Employee expectations have shifted over the past decade, particularly among the younger generations now entering the workforce.
Since the pandemic, boards across the UK have spent the years weighing incentives against mandates, trying to coax people back into the office without making it feel like a penalty. What employers want from the workplace, and what employees want from it, are still not always aligned.
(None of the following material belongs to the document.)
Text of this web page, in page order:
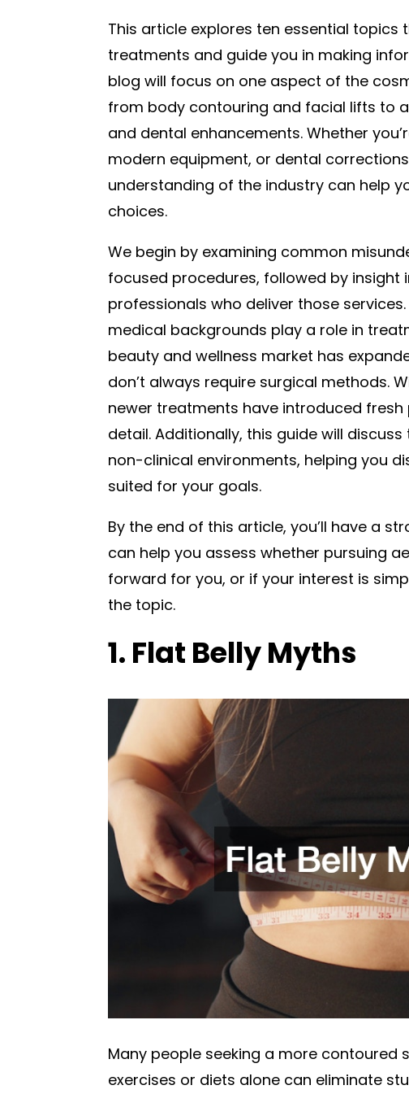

Around four in ten UK workers now spend at least part of their week working from home, while absence has climbed to its highest level in over a decade, exceeding nine working days per employee per year according to the CIPD. Building somewhere people genuinely want to be has moved beyond salary, benefits and policies alone. Companies serious about attracting and retaining talent are now competing across a broader set of expectations, and food has become part of that equation. Now, workplace corporate catering sits firmly within conversations that keep HR leaders awake at night: employee experience, culture, recruitment and the golden goose: retention. In response to changing employee behaviours and expectations, a growing number of organisations have stopped treating food as a perk and started treating it as a performance lever.
On the face of it, the logic is straightforward. Good nutrition supports energy, focus and productivity. Dig a little deeper, however, and food is doing what it has always done best: bringing people together to connect, collaborate and build relationships. The wider food industry has recognised this shift and responded accordingly, with fresh examples of what workplace dining can look like when approached strategically. This thinking underpins the way two businesses approach workplace dining from different angles: Fooditude and The Good Eating Company.
Fooditude provides delivered catering for offices without on-site kitchens, while GEC operates a fully staffed workplace onsite catering service for larger sites. Farzana Miah, Head of Marketing, shared why an innovative approach to corporate catering matters in today’s climate, at a time when employers are placing greater emphasis on authentic culture and employee wellbeing: “Employees today have genuinely high expectations when it comes to dining, and rightly so,” she says. “With the incredible restaurants, street food markets and culinary experiences on their doorstep, especially in London, the workplace also needs to compete.”
The Good Eating Company and Fooditude recently celebrated the launch of the TASTE Spring Summer Food Innovation Forum at London’s Business Design Centre, where eight new food and drink concepts were presented exactly as they would be served in the workplace as part of onsite catering services. “For us, it was a showcase of what’s possible when brands are genuinely led by customer insight, allowing that insight to drive innovation that can raise the bar for workplace hospitality moving forward,” says Miah.
Among the concepts showcased was Smoking Barrel, featuring premium cuts of meat, cornbread and house-made sides; the kind of meal people actively look forward to rather than simply tolerate. Fooditude introduced three concepts of its own: Galli Social, inspired by Indian street food; Bun Cho, influenced by Vietnamese market cooking; and Function, which builds dishes around ingredients selected for energy and focus as much as flavour. The latter reflects the growing trend towards functional nutrition, where food is increasingly judged not only by how it tastes, but by how it makes people feel hours later. Alongside the new launches, GEC also highlighted its Sustainable Diets initiative. Rather than removing options or relying on messaging alone, the programme uses menu design and placement to make lower-impact choices easier for employees. The goal is simple: make the preferred option the easiest option. Those commitments, however, are only as strong as the supply chain behind them. The forum brought together more than 20 local suppliers, highlighting the growing importance of sourcing transparency as employees become increasingly interested in provenance and environmental impact. Sustainability messaging quickly falls apart if organisations cannot demonstrate where their food comes from.
After the lunch rush, what remains is the realisation that workplace food innovation is about far more than food. The environment people work in shapes how engaged, connected and supported they feel, and food is one of the parts of that environment employees interact with most often. The employee dining experience, particularly through shared meals and communal spaces, creates opportunities for the spontaneous conversations that help strengthen workplace culture. As organisations continue to rethink the purpose of the office, food has become one of the simplest and most effective ways to create genuine connection rather than simply bringing people into the same building. Forward-thinking employers have already started to recognise that reality. The organisations leading the way are no longer asking what food they should serve, but what role delicious, healthy and seasonal food can play in creating a workplace people genuinely want to be part of.